Gary.....I don't think your family quite understand the magnitude of not only your death, but for your wife to actually see it happening and to not being able to save you.
It's both haunting and sickening.
And then a final kick in the teeth was be told by the coroner that the cause of your death was down to you eating fatty foods all of your life, from being young.
I would partially take some blame if I cooked and/or ate and fed you those fatty foods.
Me being on a vegetarian diet was/is so much healthier but by the time we remet, it was obviously much too late.
That was it.
Nothing to do with alcohol, epilepsy or brain injury.
Had we known about my ADHD and AUTISM, I would have been on disability then and not had to go through the trauma of trying to work in situations that could not accommodate me and I wouldn't have had to mask my true self as I had done for years causing me so much inner turmoil.

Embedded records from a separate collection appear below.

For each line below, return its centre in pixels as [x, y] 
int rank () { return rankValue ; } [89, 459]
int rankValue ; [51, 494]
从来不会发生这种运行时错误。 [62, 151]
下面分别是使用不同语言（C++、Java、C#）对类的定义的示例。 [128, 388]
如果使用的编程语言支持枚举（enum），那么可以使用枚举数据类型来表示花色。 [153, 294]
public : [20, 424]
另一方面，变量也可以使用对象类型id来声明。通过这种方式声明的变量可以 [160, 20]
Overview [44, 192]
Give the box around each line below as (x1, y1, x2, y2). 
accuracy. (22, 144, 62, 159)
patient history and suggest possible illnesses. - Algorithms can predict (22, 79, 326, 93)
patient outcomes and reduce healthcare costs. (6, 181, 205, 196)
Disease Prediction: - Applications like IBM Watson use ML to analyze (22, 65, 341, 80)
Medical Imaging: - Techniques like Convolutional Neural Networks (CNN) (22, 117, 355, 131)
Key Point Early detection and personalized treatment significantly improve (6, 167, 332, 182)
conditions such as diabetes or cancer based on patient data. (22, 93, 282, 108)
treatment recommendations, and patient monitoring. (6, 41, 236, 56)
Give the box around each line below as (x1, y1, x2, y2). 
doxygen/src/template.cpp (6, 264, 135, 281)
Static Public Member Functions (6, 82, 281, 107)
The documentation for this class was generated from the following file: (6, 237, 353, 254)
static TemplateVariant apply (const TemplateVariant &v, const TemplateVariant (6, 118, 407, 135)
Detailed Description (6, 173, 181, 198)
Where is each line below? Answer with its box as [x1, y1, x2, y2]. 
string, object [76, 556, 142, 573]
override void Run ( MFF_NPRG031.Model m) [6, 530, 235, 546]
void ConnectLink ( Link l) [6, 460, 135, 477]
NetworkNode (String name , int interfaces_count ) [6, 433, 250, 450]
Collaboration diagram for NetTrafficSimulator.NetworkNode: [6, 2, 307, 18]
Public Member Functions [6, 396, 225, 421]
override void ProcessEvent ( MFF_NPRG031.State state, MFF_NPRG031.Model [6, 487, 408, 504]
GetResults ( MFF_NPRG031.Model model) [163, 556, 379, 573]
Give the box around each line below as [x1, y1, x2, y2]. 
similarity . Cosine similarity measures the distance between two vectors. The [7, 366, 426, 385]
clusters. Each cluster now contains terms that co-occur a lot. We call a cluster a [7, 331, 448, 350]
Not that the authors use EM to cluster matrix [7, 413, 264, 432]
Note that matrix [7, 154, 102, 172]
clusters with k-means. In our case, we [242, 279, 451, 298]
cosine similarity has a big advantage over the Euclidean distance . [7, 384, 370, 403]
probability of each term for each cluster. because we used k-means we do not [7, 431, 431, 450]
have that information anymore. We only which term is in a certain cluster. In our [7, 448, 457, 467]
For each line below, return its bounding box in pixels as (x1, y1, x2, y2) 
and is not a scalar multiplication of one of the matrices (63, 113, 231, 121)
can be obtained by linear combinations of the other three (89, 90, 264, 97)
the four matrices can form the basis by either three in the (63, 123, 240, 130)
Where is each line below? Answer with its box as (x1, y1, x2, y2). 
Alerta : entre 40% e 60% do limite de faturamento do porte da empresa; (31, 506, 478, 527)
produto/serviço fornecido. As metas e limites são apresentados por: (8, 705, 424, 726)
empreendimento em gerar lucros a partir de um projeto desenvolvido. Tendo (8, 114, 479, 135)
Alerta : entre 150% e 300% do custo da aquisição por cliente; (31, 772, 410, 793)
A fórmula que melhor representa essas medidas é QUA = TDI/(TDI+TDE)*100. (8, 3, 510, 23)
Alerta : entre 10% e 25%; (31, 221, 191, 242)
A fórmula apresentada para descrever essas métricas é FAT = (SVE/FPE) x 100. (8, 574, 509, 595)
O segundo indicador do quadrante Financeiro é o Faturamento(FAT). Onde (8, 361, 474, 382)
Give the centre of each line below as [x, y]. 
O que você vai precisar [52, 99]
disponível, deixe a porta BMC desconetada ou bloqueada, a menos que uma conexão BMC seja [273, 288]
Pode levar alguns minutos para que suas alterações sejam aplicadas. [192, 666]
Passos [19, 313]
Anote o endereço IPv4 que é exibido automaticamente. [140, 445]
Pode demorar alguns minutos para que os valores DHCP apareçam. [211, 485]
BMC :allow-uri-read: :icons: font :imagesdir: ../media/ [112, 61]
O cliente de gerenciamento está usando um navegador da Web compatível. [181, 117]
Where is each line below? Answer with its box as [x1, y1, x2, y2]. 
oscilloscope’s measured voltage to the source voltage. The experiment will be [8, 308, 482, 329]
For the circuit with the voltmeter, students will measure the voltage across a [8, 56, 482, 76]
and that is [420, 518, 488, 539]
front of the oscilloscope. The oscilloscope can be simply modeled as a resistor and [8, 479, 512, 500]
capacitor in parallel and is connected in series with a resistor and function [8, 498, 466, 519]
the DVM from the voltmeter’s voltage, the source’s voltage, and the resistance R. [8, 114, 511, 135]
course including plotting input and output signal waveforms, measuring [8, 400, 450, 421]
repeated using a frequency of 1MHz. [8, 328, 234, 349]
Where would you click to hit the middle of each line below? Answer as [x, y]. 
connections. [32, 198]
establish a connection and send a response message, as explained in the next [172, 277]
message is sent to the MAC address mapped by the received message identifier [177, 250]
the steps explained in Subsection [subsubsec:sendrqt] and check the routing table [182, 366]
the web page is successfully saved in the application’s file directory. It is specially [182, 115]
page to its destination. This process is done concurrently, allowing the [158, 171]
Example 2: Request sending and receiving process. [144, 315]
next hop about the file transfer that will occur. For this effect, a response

Maybe family members would have tried to be kind and understanding....?
I've not had any support whatsoever.
Nada.
Some of the final words which where given to me referred to "Baby Sophie".
You and I discussed that when someone's partner passed away, that the remaining partner should continue to live as best as they could and hopefully meet another partner and find love again.
And I have done.
It doesn't mean you're not thought about, spoken about, missed and loved.
I'm not saying anything else now as I hope these words alone will be understood.